Das Magazin für Kunst, Kultur & LebensArt

PETRA KAMMANN, HERAUSGEBERIN · www.feuilletonfrankfurt.de · GEGRÜNDET 2007 VON ERHARD METZ

Städel Museum, Liebieghaus und Museum für Moderne Kunst erwerben 2012 bedeutende Werke

Ein Vilhelm Hammershøi für das Städel,
ein Jean-Antoine Houdon für das Liebieghaus,
ein Franz West für das MMK

Stillstand ist Rückschritt – dies könnte auch für die Frankfurter Museumslandschaft gelten, die ihre Position an der Spitze der internationalen Museumsszene nicht gefährden will: exemplarisch dargestellt an wichtigen Zukäufen der drei grossen Häuser Städel Museum, Liebieghaus Skulpturensammlung und Museum für Moderne Kunst im sich dem Ende zuneigenden Jahr.

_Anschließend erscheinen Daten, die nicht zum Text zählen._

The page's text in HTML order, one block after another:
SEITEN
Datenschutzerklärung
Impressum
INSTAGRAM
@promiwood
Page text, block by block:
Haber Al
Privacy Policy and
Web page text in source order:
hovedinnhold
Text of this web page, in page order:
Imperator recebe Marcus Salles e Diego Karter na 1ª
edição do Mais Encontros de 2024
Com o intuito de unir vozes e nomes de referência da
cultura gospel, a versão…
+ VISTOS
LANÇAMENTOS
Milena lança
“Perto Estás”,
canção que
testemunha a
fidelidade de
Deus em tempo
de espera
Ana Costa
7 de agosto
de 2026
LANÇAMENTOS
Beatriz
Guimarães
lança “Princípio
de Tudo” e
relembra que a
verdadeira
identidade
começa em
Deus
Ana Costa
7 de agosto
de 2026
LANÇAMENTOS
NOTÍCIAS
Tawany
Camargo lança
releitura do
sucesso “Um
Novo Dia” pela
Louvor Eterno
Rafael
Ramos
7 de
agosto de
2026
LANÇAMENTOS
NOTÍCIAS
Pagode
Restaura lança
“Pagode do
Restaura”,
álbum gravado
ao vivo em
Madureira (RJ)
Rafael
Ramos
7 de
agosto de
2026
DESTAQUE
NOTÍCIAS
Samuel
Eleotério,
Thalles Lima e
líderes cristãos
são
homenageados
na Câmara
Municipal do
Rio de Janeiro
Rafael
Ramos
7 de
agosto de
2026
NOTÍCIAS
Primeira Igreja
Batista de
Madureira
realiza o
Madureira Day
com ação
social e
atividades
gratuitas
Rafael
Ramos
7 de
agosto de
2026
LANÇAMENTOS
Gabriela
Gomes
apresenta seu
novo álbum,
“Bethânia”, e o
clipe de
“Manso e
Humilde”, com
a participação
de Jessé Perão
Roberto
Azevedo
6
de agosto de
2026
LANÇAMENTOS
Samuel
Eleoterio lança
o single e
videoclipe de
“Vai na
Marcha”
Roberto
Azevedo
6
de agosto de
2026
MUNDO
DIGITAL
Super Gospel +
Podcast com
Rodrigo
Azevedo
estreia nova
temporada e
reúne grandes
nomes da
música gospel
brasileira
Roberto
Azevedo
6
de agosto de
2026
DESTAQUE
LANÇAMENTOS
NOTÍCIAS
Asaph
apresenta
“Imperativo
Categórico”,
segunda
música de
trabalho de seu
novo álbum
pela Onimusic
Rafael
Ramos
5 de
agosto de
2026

Mitte Oktober 2012 vermeldete das Städel Museum den Erwerb des Tafelbilds „Interieur. Strandgade 30“ des dänischen Malers Vilhelm Hammershøi aus dem Jahr 1901. Hammershøi, 1864 in Kopenhagen geboren, woselbst er 1916 verstarb, zählte bereits zu Lebzeiten zu den gefragtesten Künstlern Europas. Vor allem seine Interieurs gelten als ein Markenzeichen des dem Kreis der Symbolisten zuzurechnenden Malers, dessen Werk Bezüge etwa zu Edvard Munch, Max Klinger oder Ferdinand Hodler wie ebenso zur holländischen Stubenmalerei des 17. Jahrhunderts aufweist. „Dieser spektakuläre Ankauf schlägt eine Brücke zwischen der Moderne und den alten Meistern und ist damit ein wahrer Glücksfall für das Städel“, freut sich denn auch Städel-Direktor Max Hollein. Ermöglicht wurde der Erwerb aus einer englischen Privatsammlung aus Mitteln des Städelschen Museums-Vereins; das Gemälde ist bereits seit Mitte November in der ständigen Sammlungspräsentation des Hauses zu sehen.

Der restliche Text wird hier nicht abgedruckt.